:: Aim of the exercise ::
Copy the line with "Vuelta Grande Kitchen" and all lines following it through the last line of the entries, exactly as written.

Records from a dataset
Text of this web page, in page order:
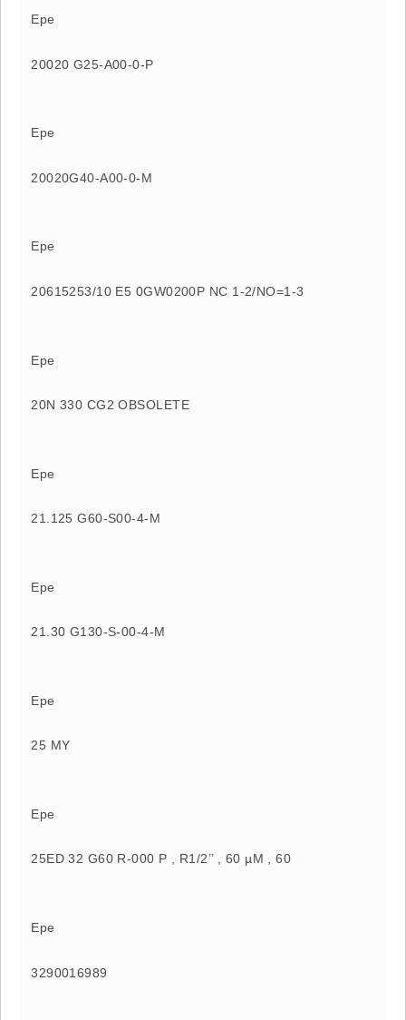
Epe
20020 G25-A00-0-P
Epe
20020G40-A00-0-M
Epe
20615253/10 E5 0GW0200P NC 1-2/NO=1-3
Epe
20N 330 CG2 OBSOLETE
Epe
21.125 G60-S00-4-M
Epe
21.30 G130-S-00-4-M
Epe
25 MY
Epe
25ED 32 G60 R-000 P , R1/2’’ , 60 µM , 60
Epe
3290016989
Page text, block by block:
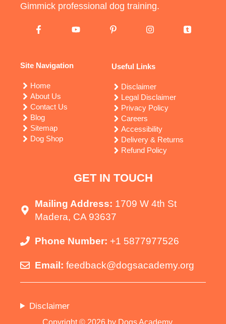
Gimmick professional dog training.
Site Navigation
Home
About Us
Contact Us
Blog
Sitemap
Dog Shop
Useful Links
Disclaimer
Legal Disclaimer
Privacy Policy
Careers
Accessibility
Delivery & Returns
Refund Policy
GET IN TOUCH
Mailing Address: 1709 W 4th St
Madera, CA 93637
Phone Number: +1 5877977526
Email: feedback@dogsacademy.org
Disclaimer
Copyright © 2026 by Dogs Academy.
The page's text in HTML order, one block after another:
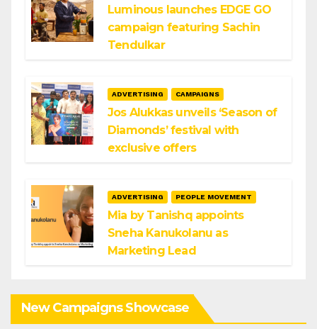
Luminous launches EDGE GO
campaign featuring Sachin
Tendulkar
ADVERTISING CAMPAIGNS
Jos Alukkas unveils ‘Season of
Diamonds’ festival with
exclusive offers
ADVERTISING PEOPLE MOVEMENT
Mia by Tanishq appoints
Sneha Kanukolanu as
Marketing Lead
New Campaigns Showcase
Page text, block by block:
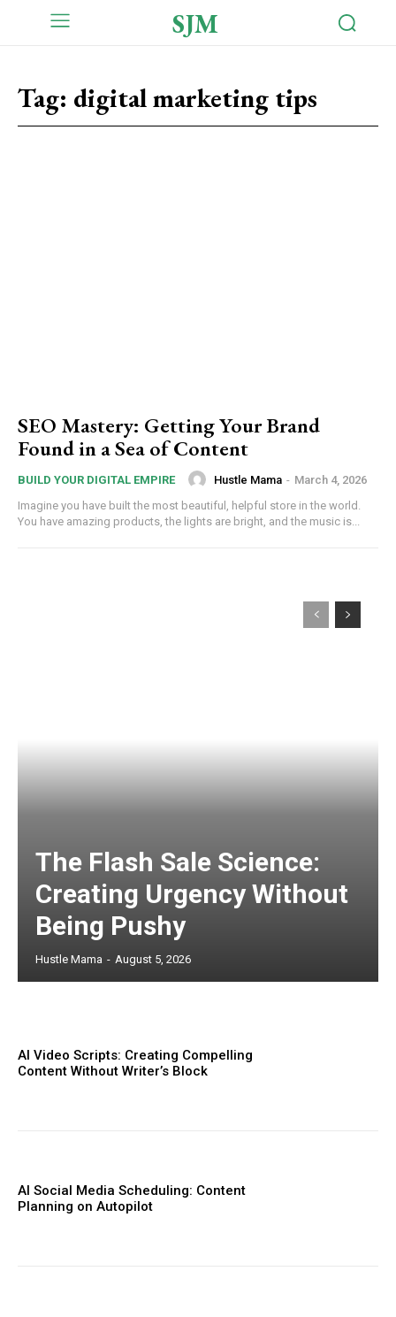
SJM
Tag: digital marketing tips
SEO Mastery: Getting Your Brand
Found in a Sea of Content
BUILD YOUR DIGITAL EMPIRE Hustle Mama - March 4, 2026
Imagine you have built the most beautiful, helpful store in the world.
You have amazing products, the lights are bright, and the music is...
The Flash Sale Science:
Creating Urgency Without
Being Pushy
Hustle Mama - August 5, 2026
AI Video Scripts: Creating Compelling
Content Without Writer’s Block
AI Social Media Scheduling: Content
Planning on Autopilot
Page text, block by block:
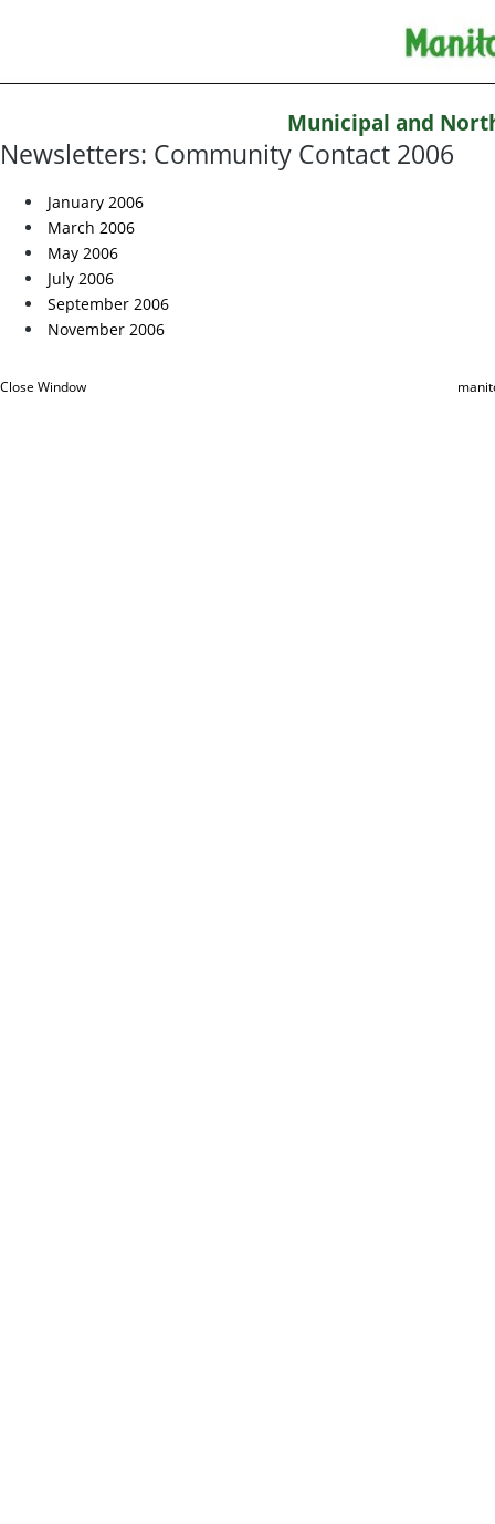
Municipal and
Newsletters: Community Contact 2006
January 2006
March 2006
May 2006
July 2006
September 2006
November 2006
Close Window
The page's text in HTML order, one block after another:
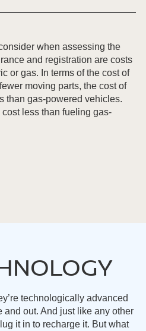
when assessing the
and registration are costs
or gas. In terms of the cost of
moving parts, the cost of
than gas-powered vehicles.
less than fueling gas-
technologically advanced
out. And just like any other
it in to recharge it. But what
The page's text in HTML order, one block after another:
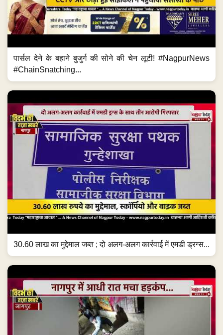
पार्सल देने के बहाने बुजुर्ग की सोने की चेन लूटी! #NagpurNews
#ChainSnatching...
30.60 लाख का मुद्देमाल जब्त ; दो अलग-अलग कार्रवाई में एमडी ड्रग्स...
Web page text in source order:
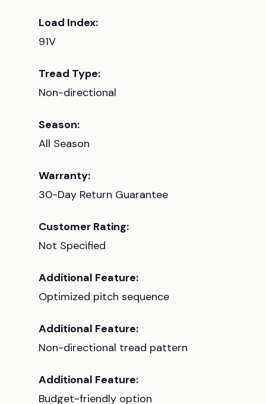
Load Index:
91V
Tread Type:
Non-directional
Season:
All Season
Warranty:
30-Day Return Guarantee
Customer Rating:
Not Specified
Additional Feature:
Optimized pitch sequence
Additional Feature:
Non-directional tread pattern
Additional Feature:
Budget-friendly option
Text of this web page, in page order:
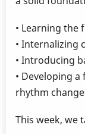
• Learning the
• Internalizing
• Introducing
• Developing
rhythm
This week, we
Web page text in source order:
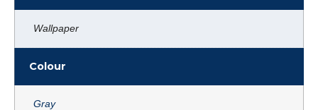
Wallpaper
Colour
Gray
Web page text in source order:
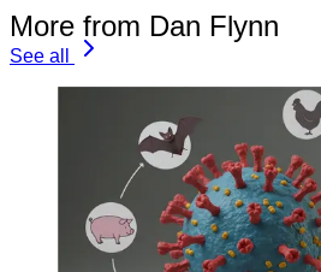
More from Dan Flynn
See all
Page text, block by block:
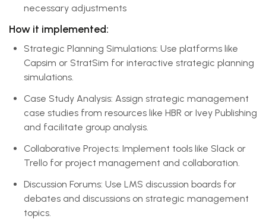
necessary adjustments
How it implemented:
Strategic Planning Simulations: Use platforms like
Capsim or StratSim for interactive strategic planning
simulations.
Case Study Analysis: Assign strategic management
case studies from resources like HBR or Ivey Publishing
and facilitate group analysis.
Collaborative Projects: Implement tools like Slack or
Trello for project management and collaboration.
Discussion Forums: Use LMS discussion boards for
debates and discussions on strategic management
topics.
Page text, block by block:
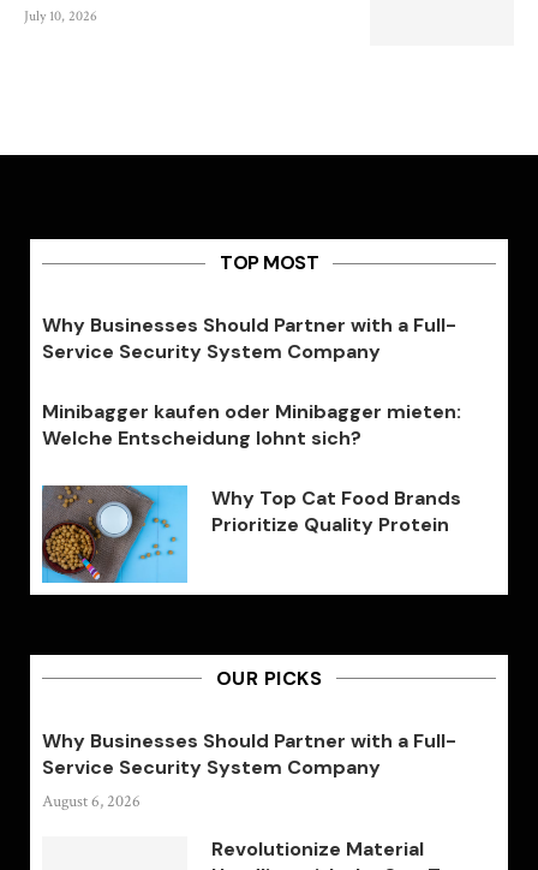
July 10, 2026
TOP MOST
Why Businesses Should Partner with a Full-
Service Security System Company
Minibagger kaufen oder Minibagger mieten:
Welche Entscheidung lohnt sich?
Why Top Cat Food Brands
Prioritize Quality Protein
OUR PICKS
Why Businesses Should Partner with a Full-
Service Security System Company
August 6, 2026
Revolutionize Material
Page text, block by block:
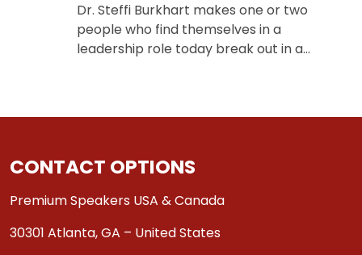
Dr. Steffi Burkhart makes one or two
people who find themselves in a
leadership role today break out in a…
CONTACT OPTIONS
Premium Speakers USA & Canada
30301 Atlanta, GA – United States
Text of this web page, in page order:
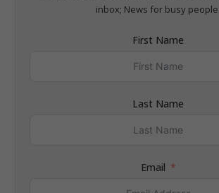
inbox; News for busy people.
First Name
Last Name
Email
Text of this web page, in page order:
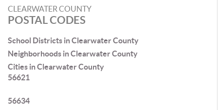
CLEARWATER COUNTY
POSTAL CODES
School Districts in Clearwater County
Neighborhoods in Clearwater County
Cities in Clearwater County
56621
56634
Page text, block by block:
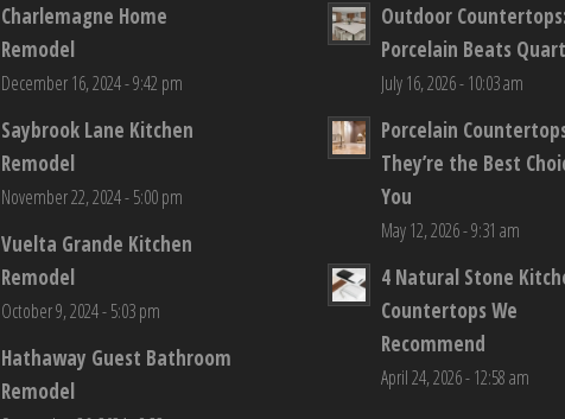
Charlemagne Home
Remodel
December 16, 2024 - 9:42 pm
Saybrook Lane Kitchen
Remodel
November 22, 2024 - 5:00 pm
Vuelta Grande Kitchen
Remodel
October 9, 2024 - 5:03 pm
Hathaway Guest Bathroom
Remodel
Outdoor
Porcelain Beats
July 16, 2026 - 10:03 am
Porcelain
They’re the Best
You
May 12, 2026 - 9:31 am
4 Natural Stone
Countertops We
Recommend
April 24, 2026 - 12:58 am

:: Solved exercise ::
Vuelta Grande Kitchen
Remodel
October 9, 2024 - 5:03 pm
Hathaway Guest Bathroom
Remodel
Outdoor
Porcelain Beats
July 16, 2026 - 10:03 am
Porcelain
They’re the Best
You
May 12, 2026 - 9:31 am
4 Natural Stone
Countertops We
Recommend
April 24, 2026 - 12:58 am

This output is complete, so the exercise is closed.